Kruttika Desai is an Indian film, theatre and television actress. In the 90s, she gained initial fame in the serial Buniyaad and later for her role of Vishkanya in popular fantasy series Chandrakanta, and later in the next 2 decades, she went on to earn huge recognization for portraying a wide range of characters in television soap operas like Kismet, Dewaar, Noorjahan, Junoon, Lipstick, Tumhari Disha. She also hosted many shows like Mansi, Superhit Muqabla, and Superhit Hangama. She is the first television actress to go bald for a show, Uttaran.

Acting career
Krutika is involved in "Akansha", a theatre workshop for street children and has also acted in some Gujarati plays including Shodh Pratishodh. The actress went on to shave her head for the serial Uttaran, making her the first woman to go bald in the history of Indian Television. Krutika played many popular roles in Indian soap operas, most notably Ram Milaayi Jodi, and also Uttaran etc.

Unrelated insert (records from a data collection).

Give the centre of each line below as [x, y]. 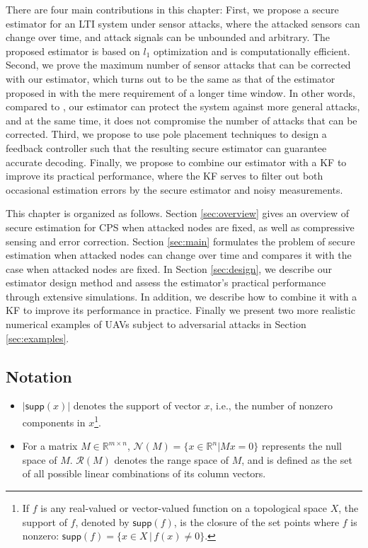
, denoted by [102, 521]
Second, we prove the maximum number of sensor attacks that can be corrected [178, 65]
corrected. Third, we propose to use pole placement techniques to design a [166, 134]
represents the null [301, 446]
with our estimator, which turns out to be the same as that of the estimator [171, 78]
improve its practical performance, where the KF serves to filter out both [165, 176]
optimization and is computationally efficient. [252, 51]
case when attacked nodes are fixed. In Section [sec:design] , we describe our [169, 268]

In 2015, she played the pivotal role of Shanti Devi in the Star Plus serial Mere Angne Mein which became one of the most successful and long-running shows. The show ended in August 2017 after a successful run of 2 years.

Personal life
Krutika husband Imtiaz Khan is the brother of actor Amjad Khan. The couple have a daughter named Ayesha Khan. Their nephews Seemaab Khan and Shadaab Khan are actors in the industry.

Filmography

Films 

2022  Blurr

Television

Web series

References

External links
 

Living people
Actresses from Mumbai
20th-century Indian actresses
21st-century Indian actresses
Indian film actresses
Indian stage actresses
Indian television actresses
Indian soap opera actresses
Gujarati theatre
Actresses in Hindi cinema
Actresses in Hindi television
Year of birth missing (living people)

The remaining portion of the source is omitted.